Furthermore, even when the radiation shielding structure 30 is installed on the upper floor of the second layer of the seismic isolation layer 11 as in the above embodiment, a damping damper is installed on the lower floor than the radiation shielding structure 30. May be.

  -In the said embodiment, the radiation shielding structure 30 was arrange | positioned in the center of the installation floor of the buildings 10 and 50. FIG. The installation position of the radiation shielding structure 30 is not limited to the center of the installation floor. For example, it is not necessary to be exactly the center position of the installation floor, and a position close to the center such as an area including the center is preferable.

  -In the said embodiment, the building 10 assumed the building of 8 stories. A building having a radiation shielding structure is not limited to an eight-story building as long as it has a layer other than the floor directly above the seismic isolation layer. For example, the present invention can be applied to a high-rise building having 9 floors or more and a low-rise building having 2 floors or 3 floors.

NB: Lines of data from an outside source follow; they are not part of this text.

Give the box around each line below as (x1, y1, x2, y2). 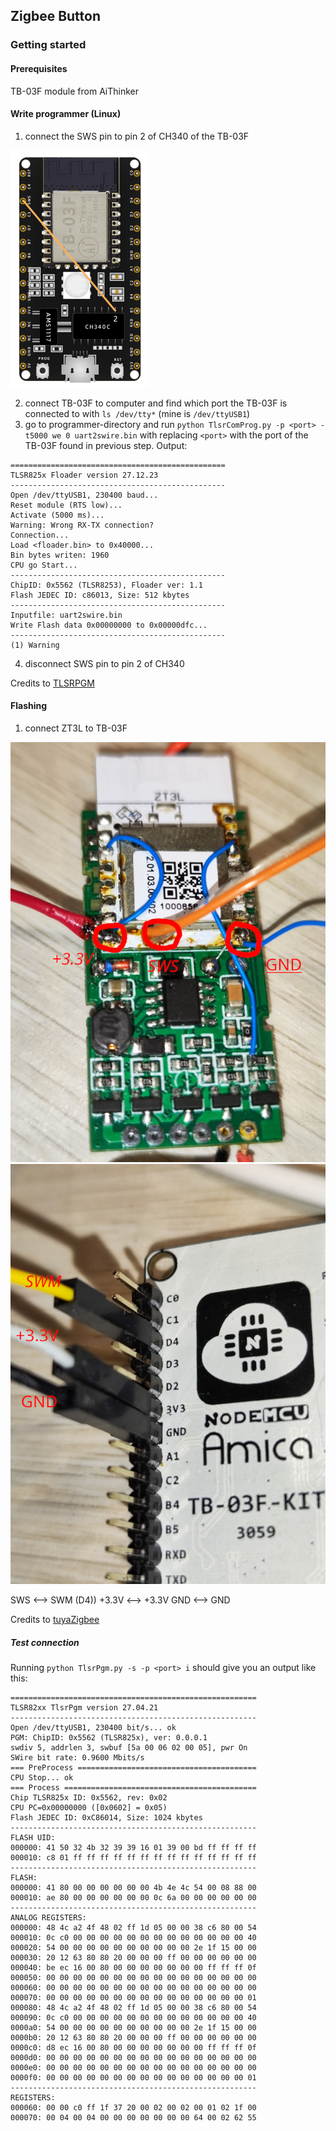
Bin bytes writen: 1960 (10, 550, 110, 560)
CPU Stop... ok (10, 1772, 74, 1783)
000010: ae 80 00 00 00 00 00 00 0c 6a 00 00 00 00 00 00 (10, 1892, 257, 1903)
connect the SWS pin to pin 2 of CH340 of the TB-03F (24, 130, 250, 142)
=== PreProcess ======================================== (10, 1762, 257, 1773)
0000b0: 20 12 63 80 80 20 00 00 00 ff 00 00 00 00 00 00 (10, 2032, 257, 2043)
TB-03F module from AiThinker (10, 85, 140, 97)
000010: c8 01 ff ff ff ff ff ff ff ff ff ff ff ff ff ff (10, 1852, 257, 1863)
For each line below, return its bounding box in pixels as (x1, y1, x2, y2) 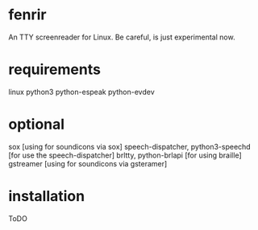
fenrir (8, 6, 47, 24)
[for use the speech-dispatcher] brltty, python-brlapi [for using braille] (8, 150, 242, 160)
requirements (8, 60, 101, 79)
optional (8, 115, 65, 133)
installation (8, 187, 85, 205)
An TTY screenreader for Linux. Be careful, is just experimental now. (8, 32, 235, 42)
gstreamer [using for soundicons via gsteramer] (8, 158, 168, 168)
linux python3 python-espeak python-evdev (8, 87, 155, 97)
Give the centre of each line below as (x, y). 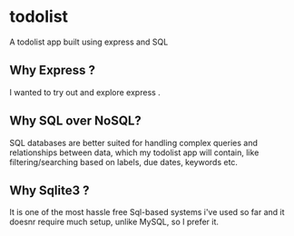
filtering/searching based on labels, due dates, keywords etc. (124, 162)
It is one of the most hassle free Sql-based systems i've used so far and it (147, 212)
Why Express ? (53, 70)
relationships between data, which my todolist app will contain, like (134, 152)
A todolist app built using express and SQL (89, 42)
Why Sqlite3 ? (49, 190)
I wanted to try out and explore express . (85, 92)
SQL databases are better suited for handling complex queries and (134, 143)
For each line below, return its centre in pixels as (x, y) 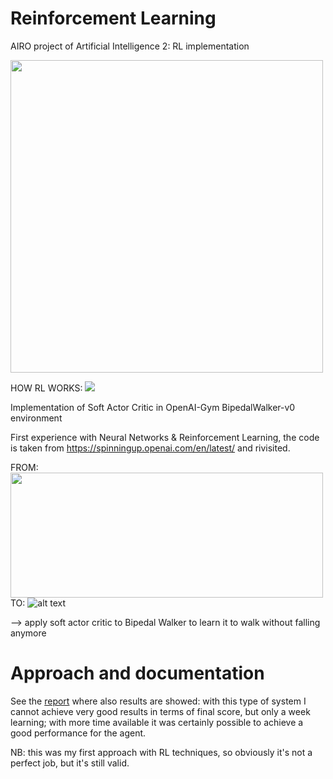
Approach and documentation (137, 673)
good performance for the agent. (78, 733)
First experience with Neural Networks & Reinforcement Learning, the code (165, 437)
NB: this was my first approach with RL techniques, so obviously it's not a (161, 752)
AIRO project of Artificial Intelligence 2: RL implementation (130, 46)
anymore (28, 633)
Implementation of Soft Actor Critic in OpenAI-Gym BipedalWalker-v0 (153, 407)
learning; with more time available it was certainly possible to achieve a (157, 722)
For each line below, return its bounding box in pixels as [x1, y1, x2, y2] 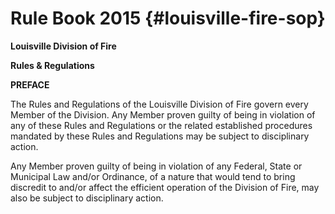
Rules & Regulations [10, 59, 95, 71]
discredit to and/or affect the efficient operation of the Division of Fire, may [10, 181, 320, 193]
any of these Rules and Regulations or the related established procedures [10, 119, 313, 131]
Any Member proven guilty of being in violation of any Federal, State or [10, 160, 303, 172]
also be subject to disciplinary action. [10, 192, 164, 204]
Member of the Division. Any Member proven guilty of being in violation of [10, 108, 316, 121]
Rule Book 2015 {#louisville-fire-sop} [10, 7, 326, 30]
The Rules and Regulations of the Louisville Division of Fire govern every [10, 98, 309, 110]
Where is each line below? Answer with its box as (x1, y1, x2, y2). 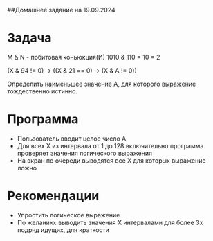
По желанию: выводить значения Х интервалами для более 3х (17, 218, 203, 226)
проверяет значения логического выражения (17, 149, 152, 157)
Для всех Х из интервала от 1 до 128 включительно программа (17, 141, 204, 150)
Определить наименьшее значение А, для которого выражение (7, 80, 196, 88)
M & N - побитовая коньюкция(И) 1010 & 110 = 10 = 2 (7, 53, 160, 61)
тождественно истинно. (7, 87, 78, 96)
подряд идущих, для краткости (17, 225, 109, 234)
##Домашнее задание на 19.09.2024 (7, 6, 115, 14)
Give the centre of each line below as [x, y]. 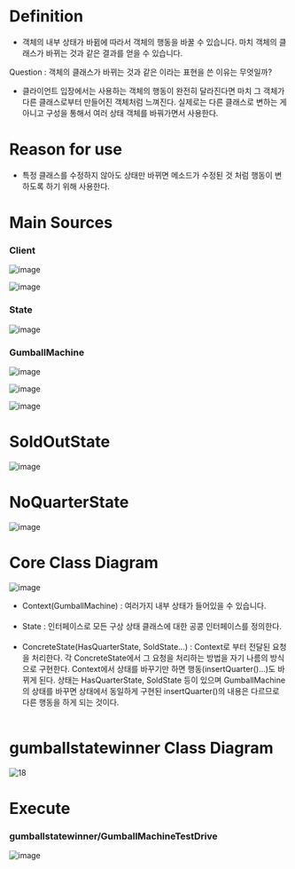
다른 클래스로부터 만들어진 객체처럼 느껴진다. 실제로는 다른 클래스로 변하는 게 [155, 102]
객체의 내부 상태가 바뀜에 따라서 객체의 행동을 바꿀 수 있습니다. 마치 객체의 [149, 42]
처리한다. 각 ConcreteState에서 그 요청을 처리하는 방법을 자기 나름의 [150, 658]
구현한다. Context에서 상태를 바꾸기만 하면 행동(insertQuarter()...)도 [157, 668]
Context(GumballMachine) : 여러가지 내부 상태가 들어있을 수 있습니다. [144, 605]
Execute [40, 808]
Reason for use [66, 150]
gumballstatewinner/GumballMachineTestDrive [114, 836]
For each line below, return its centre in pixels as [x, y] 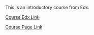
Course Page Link [24, 27]
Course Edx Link [22, 17]
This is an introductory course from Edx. [48, 7]
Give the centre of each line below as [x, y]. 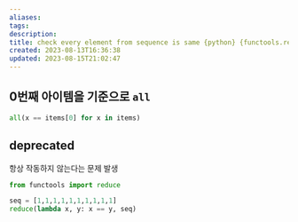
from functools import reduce [65, 185]
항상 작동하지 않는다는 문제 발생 [64, 168]
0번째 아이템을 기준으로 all [80, 97]
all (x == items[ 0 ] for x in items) [75, 118]
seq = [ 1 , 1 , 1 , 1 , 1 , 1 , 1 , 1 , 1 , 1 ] [63, 201]
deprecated [42, 146]
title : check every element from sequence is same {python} [123, 42]
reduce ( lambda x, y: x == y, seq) [73, 210]
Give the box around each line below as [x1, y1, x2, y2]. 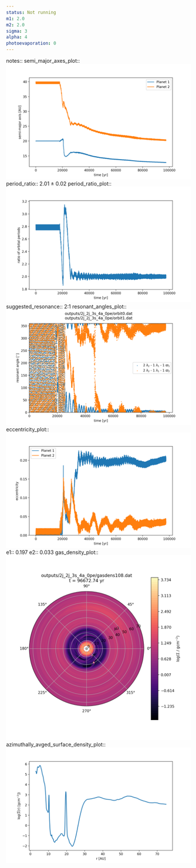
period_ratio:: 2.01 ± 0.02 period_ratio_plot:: [6, 180, 111, 187]
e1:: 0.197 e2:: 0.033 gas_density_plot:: [6, 549, 99, 556]
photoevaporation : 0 [6, 40, 57, 46]
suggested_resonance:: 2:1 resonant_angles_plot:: [6, 303, 127, 310]
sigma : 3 [6, 28, 28, 34]
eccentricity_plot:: [6, 426, 49, 433]
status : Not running [6, 9, 57, 15]
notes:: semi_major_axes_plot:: [6, 58, 80, 64]
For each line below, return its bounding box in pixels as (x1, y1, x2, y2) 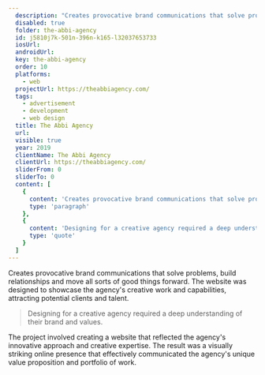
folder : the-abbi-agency (15, 26, 97, 34)
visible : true (15, 136, 62, 144)
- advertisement (22, 99, 77, 107)
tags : (15, 92, 34, 100)
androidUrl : (15, 48, 55, 56)
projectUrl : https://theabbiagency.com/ (15, 84, 150, 93)
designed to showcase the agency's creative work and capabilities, (8, 285, 227, 294)
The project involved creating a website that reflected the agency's (8, 332, 226, 342)
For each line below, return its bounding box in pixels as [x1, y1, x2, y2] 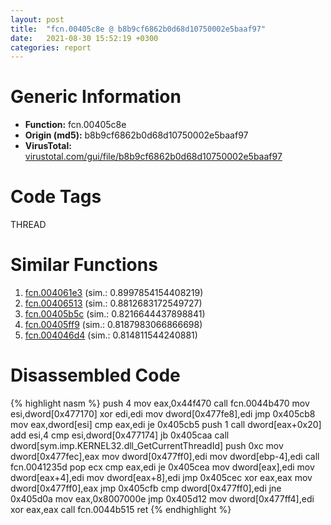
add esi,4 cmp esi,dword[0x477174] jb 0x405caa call [10, 429, 230, 441]
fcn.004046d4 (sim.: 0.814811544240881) [24, 329, 198, 341]
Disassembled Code [10, 364, 181, 387]
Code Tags [10, 186, 102, 208]
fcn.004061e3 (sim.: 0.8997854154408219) [24, 287, 204, 299]
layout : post [10, 14, 65, 25]
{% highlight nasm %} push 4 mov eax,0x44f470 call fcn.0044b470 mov [10, 397, 310, 409]
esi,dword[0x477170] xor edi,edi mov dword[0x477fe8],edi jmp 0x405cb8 [10, 408, 316, 420]
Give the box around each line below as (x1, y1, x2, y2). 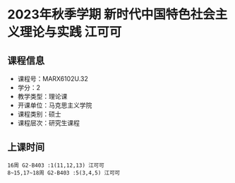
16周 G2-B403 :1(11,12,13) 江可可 (7, 162, 104, 169)
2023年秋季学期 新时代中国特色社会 (7, 6, 215, 23)
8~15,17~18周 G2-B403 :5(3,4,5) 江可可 (7, 169, 121, 177)
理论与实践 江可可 (20, 24, 122, 40)
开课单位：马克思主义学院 (17, 101, 92, 110)
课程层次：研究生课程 (17, 119, 80, 127)
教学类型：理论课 (17, 93, 68, 100)
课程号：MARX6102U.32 (17, 75, 88, 83)
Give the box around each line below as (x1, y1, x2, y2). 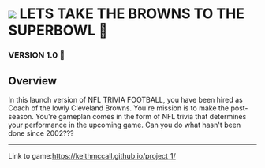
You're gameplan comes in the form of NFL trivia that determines (35, 111, 247, 121)
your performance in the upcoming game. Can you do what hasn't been (8, 120, 241, 129)
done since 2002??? (8, 128, 74, 138)
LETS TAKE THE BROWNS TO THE (19, 5, 244, 23)
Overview (8, 74, 58, 88)
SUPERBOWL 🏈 (8, 21, 108, 39)
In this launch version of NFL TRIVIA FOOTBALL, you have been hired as (8, 95, 243, 104)
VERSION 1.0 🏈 (8, 50, 65, 61)
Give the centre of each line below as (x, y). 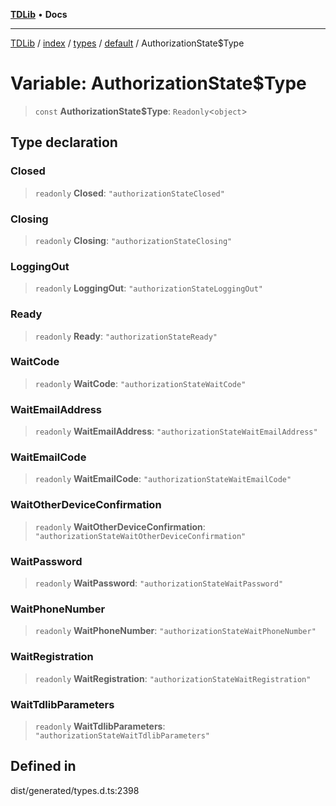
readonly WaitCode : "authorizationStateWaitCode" (140, 383)
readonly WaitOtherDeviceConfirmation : (120, 526)
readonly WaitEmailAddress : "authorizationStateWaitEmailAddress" (176, 431)
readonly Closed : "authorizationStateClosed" (129, 193)
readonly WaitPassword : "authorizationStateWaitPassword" (159, 583)
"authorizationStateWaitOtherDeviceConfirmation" (140, 536)
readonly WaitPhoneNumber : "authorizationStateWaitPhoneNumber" (175, 631)
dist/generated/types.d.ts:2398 (75, 790)
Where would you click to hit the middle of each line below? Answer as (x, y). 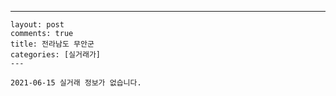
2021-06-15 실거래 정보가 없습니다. (76, 83)
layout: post (37, 25)
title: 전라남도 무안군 (52, 44)
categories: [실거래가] (55, 55)
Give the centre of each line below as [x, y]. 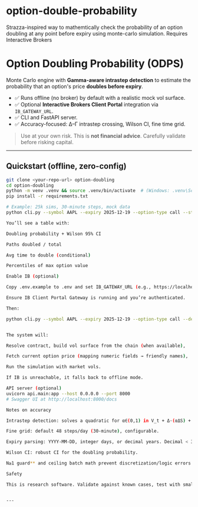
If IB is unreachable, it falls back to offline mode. [75, 378]
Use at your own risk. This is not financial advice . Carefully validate [103, 136]
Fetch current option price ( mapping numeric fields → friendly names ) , [97, 356]
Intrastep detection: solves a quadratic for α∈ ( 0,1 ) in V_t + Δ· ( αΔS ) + [99, 421]
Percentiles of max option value [47, 266]
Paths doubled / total [34, 244]
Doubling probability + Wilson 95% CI [54, 234]
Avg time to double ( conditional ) [49, 255]
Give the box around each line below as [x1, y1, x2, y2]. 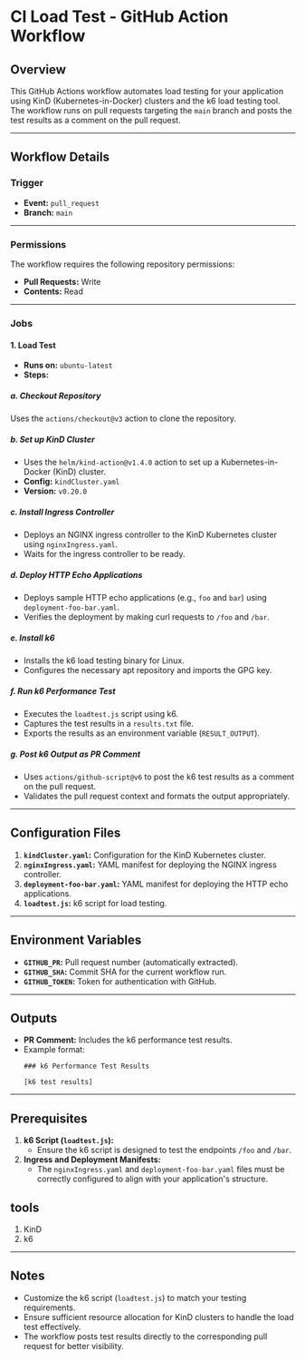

  DESCRIPTION OF SYMBOLS 10,50 ... Building, 11 ... Seismic isolation layer, 11a ... Seismic isolation device, 21,51 ... Column, 22,52 ... Beam, 25,31,55 ... Concrete, 30 ... Radiation shielding structure, 35 ... Radiation shielding Member, 57 ... damping damper.

Claims (4)

In buildings with seismic isolation layers and radiation shielding structures,
A building characterized in that a radiation shielding structure is arranged on an installation floor above a floor directly above the seismic isolation layer.   The building according to claim 1, wherein the radiation shielding structure is arranged on an upper floor of a second hierarchy with respect to the seismic isolation layer.   The building according to claim 1 or 2, wherein a vibration damper is provided in a layer between the layer in which the radiation shielding structure is provided and the seismic isolation layer.   The steel layer-reinforced concrete structure column is provided in a layer between the layer in which the radiation shielding structure is provided and the seismic isolation layer. Building.